Experts use planetary radar in order to study asteroids. Scientists just discovered the 1,001st asteroid using this effective method. What does this method imply? 

Astronomers send a beam of radio light to a solar system object and then catch the photons that echo back to our planet. This technique allows scientists to find out more about the outer space object. From its size, shape to details on the surface and also its movement, experts can study asteroids that might collide with the Earth. Scientists can therefore calculate the probability of an object hitting our planet. 

This technique dates back to 1968. However, the latest asteroid discovered is much larger than the 1,000th space rock to date. The 1,000th asteroid was dubbed 2021 PJ1.

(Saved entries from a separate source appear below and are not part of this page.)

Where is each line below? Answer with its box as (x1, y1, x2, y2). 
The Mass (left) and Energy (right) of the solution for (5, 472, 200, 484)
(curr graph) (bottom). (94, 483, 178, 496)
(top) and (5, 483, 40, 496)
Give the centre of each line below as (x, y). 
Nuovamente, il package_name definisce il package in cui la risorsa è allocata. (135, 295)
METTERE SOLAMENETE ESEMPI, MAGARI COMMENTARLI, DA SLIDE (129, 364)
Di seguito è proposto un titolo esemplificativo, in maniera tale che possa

“2021 PJ1 is a small asteroid, so when it passed us at a distance of over a million miles [1.7 million kilometers], we couldn’t obtain detailed radar imagery,” Lance Benner, a radar expert at NASA’s Jet Propulsion Laboratory (JPL) in California, said in a statement.

“Yet even at that distance, planetary radar is powerful enough to detect it and measure its velocity to a very high precision, which improved our knowledge of its future motion substantially.”

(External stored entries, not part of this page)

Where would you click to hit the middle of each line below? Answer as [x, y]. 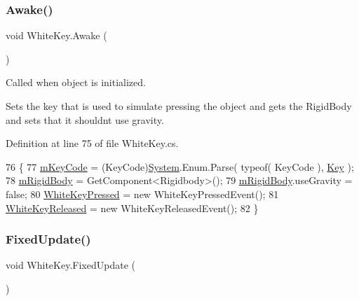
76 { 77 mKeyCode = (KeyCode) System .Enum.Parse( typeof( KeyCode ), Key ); [180, 166]
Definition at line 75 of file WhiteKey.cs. [92, 143]
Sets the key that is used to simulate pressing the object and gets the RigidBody [179, 106]
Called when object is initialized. [76, 82]
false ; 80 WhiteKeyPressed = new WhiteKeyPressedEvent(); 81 [142, 194]
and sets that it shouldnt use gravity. [85, 119]
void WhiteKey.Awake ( [56, 35]
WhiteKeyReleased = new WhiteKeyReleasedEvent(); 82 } [132, 208]

However scientists now have details of a much larger object dubbed 2016 AJ193, the 1,001st asteroid. Due to its size, scientists were able to observe more surface features. The interesting fact about 2016 AJ193 is that it resembles an icy comet. 

“It has a cometary orbit, which suggests that it may be an inactive comet,” said Shantanu Naidu, a scientist at JPL who led the observations.

“But we knew little about it before this pass, other than its size and how much sunlight its surface reflects, so we planned this observing campaign years ago.”

The 1,001st space rock will pass the Earth again in February 2063 say the experts.